Owners in Raleigh, Charlotte, and Tarboro talk about how they survived the shutdown

It’s been just over a year since Gov. Cooper ordered a statewide shutdown in response to the growing COVID-19 pandemic, and if there is one thing North Carolina’s restaurant industry knows for certain it’s that nothing, absolutely nothing, is certain anymore.

The past year has been marked by both triumph and tragedy, with some businesses creating new ways forward while others were forced to shutter. Restaurant and bar employees were laid off by the hundreds of thousands. Bills went unpaid and families went hungry.

The Charlotte Observer counted at least 34 restaurants that closed in the Queen City in 2020, costing the region hundreds of jobs. In Durham, beloved institutions like Bar Brunello and The Palace International were forced to close. The Asheville Citizen-Times estimated that more than two dozen establishments in the city’s close-knit restaurant community had permanently closed by September 2020.

And in the midst of all that was a new wave of sexual misconduct allegations and questions of racial inequality and abuse in the workplace that rocked the restaurant industry across the nation, including right here in North Carolina.
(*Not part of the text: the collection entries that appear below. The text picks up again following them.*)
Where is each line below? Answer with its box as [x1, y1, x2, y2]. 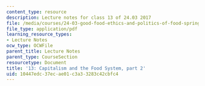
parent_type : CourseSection [6, 54, 78, 60]
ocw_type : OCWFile [6, 43, 53, 49]
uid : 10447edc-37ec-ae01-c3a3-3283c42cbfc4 [6, 71, 119, 77]
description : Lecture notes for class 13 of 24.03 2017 [6, 15, 151, 21]
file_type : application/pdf [6, 25, 78, 32]
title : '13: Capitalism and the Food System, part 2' [6, 65, 146, 71]
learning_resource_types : [6, 31, 72, 38]
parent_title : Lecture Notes [6, 48, 81, 55]
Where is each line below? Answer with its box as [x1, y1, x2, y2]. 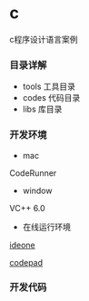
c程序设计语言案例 [9, 34, 78, 44]
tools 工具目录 [22, 81, 75, 92]
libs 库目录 [22, 103, 63, 115]
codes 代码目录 [22, 92, 81, 103]
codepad [9, 257, 44, 267]
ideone [9, 239, 35, 250]
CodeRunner [9, 167, 57, 179]
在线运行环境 [22, 221, 71, 232]
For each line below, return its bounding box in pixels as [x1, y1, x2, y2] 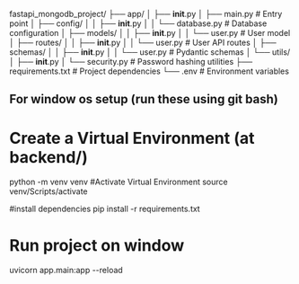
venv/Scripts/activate [9, 186, 88, 197]
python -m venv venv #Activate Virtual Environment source [9, 176, 228, 188]
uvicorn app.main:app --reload [9, 265, 123, 276]
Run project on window [9, 235, 185, 255]
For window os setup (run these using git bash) [9, 92, 278, 107]
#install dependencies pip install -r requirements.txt [9, 203, 200, 215]
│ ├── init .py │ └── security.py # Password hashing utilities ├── [9, 57, 253, 67]
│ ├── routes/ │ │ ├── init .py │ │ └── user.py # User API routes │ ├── [9, 37, 277, 48]
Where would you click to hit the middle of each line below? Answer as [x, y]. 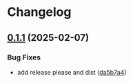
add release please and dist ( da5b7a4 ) [72, 72]
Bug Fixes [24, 57]
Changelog [39, 12]
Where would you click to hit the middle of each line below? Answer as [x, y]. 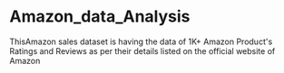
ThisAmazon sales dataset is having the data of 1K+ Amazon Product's [141, 41]
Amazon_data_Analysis [100, 17]
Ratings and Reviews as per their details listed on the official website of [142, 50]
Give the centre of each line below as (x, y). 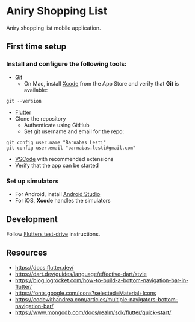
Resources (27, 253)
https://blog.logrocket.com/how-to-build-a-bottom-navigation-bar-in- (102, 280)
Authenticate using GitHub (57, 125)
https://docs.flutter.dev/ (44, 267)
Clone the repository (40, 118)
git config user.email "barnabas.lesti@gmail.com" (71, 148)
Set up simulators (32, 181)
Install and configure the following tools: (67, 64)
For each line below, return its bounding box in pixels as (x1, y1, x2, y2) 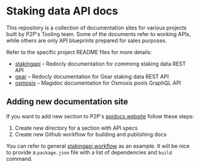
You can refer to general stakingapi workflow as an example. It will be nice (6, 142, 190, 150)
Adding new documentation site (6, 97, 128, 107)
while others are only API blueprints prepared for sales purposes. (6, 37, 167, 44)
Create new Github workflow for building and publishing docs (14, 130, 167, 138)
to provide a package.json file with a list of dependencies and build (6, 148, 172, 156)
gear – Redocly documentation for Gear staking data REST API (14, 73, 169, 80)
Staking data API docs (6, 4, 119, 18)
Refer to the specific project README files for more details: (6, 48, 152, 55)
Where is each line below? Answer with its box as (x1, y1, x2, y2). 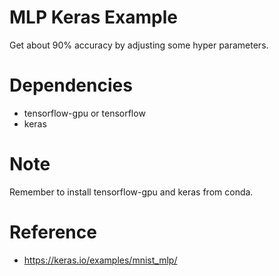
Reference (9, 221, 97, 243)
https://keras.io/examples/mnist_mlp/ (23, 254, 178, 266)
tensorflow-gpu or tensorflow (23, 107, 146, 119)
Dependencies (9, 74, 133, 97)
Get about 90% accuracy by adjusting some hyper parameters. (9, 39, 269, 51)
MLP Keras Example (9, 6, 178, 29)
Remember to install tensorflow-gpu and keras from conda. (9, 186, 254, 198)
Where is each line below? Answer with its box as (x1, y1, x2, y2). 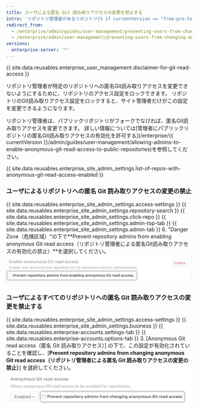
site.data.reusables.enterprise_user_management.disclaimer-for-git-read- (11, 64, 192, 71)
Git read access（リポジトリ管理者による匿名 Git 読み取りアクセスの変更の (6, 357, 189, 364)
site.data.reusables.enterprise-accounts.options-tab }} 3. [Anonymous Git (6, 335, 186, 342)
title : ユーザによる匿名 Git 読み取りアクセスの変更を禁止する (6, 9, 143, 15)
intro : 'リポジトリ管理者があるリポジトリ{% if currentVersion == (6, 15, 159, 22)
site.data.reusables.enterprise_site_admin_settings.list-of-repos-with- (11, 164, 181, 171)
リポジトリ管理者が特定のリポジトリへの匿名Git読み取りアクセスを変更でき (6, 82, 189, 89)
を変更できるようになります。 (6, 104, 78, 112)
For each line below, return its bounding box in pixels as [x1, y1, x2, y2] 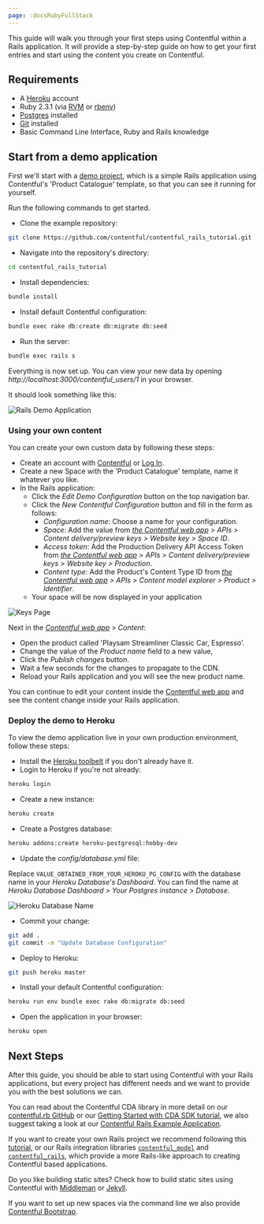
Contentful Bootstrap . [8, 1207, 78, 1216]
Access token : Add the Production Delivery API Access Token [43, 541, 244, 551]
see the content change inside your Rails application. [8, 695, 180, 705]
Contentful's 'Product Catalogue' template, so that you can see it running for [8, 179, 256, 189]
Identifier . [43, 583, 75, 593]
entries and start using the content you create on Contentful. [8, 50, 205, 59]
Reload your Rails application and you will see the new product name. [19, 672, 246, 681]
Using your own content [8, 425, 102, 436]
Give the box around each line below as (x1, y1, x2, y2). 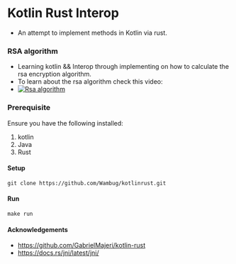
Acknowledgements (7, 225, 69, 233)
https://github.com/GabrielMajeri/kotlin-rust (17, 241, 146, 250)
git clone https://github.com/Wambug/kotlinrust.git (7, 180, 167, 187)
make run (7, 210, 33, 217)
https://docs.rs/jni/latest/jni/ (17, 248, 99, 257)
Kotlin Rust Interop (7, 5, 119, 21)
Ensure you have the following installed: (7, 119, 124, 127)
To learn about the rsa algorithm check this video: (17, 77, 163, 86)
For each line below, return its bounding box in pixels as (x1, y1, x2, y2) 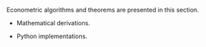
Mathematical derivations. (16, 19, 90, 27)
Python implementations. (16, 32, 87, 40)
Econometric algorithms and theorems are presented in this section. (6, 6, 199, 14)
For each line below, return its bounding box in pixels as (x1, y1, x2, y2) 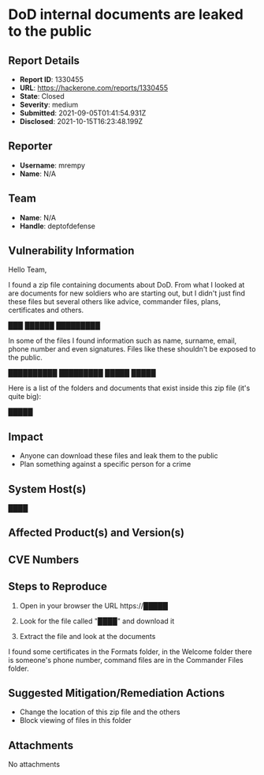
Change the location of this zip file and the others (19, 707, 180, 717)
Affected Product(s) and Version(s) (8, 526, 185, 540)
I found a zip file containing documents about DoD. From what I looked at (8, 280, 245, 290)
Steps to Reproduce (8, 580, 108, 593)
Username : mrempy (19, 160, 85, 170)
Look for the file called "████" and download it (19, 616, 175, 626)
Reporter (8, 140, 53, 153)
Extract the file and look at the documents (19, 631, 156, 641)
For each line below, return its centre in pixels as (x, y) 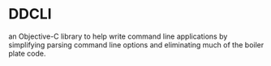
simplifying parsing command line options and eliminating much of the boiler (136, 44)
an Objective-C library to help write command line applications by (118, 36)
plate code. (27, 53)
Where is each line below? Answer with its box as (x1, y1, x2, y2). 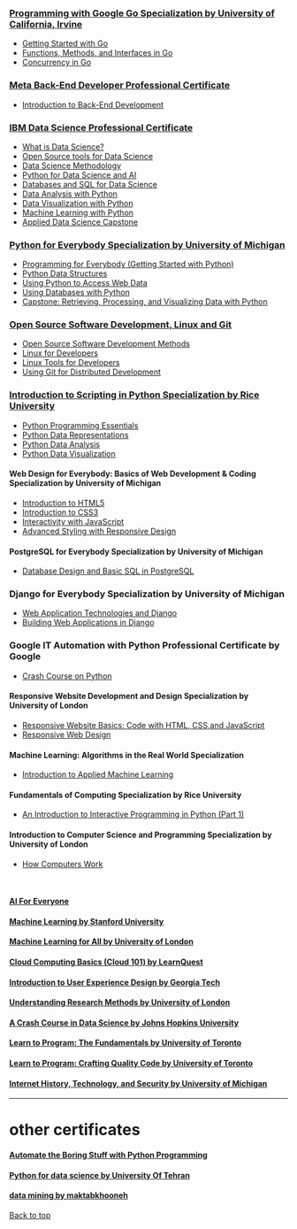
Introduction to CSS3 (21, 507, 99, 518)
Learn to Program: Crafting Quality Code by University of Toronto (9, 1057, 254, 1068)
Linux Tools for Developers (21, 357, 120, 368)
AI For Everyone (9, 896, 69, 907)
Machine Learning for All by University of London (9, 936, 194, 947)
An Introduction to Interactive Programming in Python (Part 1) (21, 809, 245, 820)
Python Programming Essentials (21, 419, 139, 431)
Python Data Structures (21, 268, 108, 279)
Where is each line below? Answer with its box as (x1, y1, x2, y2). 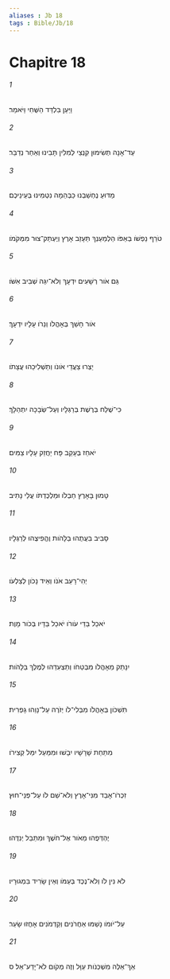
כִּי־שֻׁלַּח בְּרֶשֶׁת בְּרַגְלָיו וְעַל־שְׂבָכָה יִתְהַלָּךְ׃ (9, 405, 122, 414)
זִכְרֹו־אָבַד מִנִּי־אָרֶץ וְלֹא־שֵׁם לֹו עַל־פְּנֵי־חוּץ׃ (9, 791, 126, 800)
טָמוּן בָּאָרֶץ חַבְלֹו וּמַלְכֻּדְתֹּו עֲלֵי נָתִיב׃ (9, 490, 110, 499)
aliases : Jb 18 (9, 11, 63, 20)
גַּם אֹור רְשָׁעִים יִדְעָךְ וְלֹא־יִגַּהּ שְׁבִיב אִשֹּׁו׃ (9, 276, 119, 286)
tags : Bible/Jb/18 (9, 19, 74, 27)
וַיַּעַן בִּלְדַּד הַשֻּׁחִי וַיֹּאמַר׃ (9, 104, 73, 114)
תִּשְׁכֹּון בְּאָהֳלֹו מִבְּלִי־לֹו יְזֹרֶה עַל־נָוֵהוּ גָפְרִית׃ (9, 705, 128, 714)
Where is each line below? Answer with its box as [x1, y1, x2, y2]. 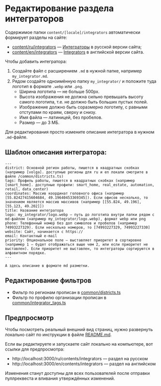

One of the state’s most well-known restaurateurs, Van Nolintha of Raleigh’s Bida Manda and Brewery Bhavana, was brought down by a wide-ranging sexual and toxic workplace scandal. Allegations of abuse and impropriety were leveled at Ashley Christensen Restaurants, and a now-defunct group called the North Carolina Protection Alliance sprouted chapters in seven NC cities, posting stories of alleged abuse at a number of different bars and restaurants across the state.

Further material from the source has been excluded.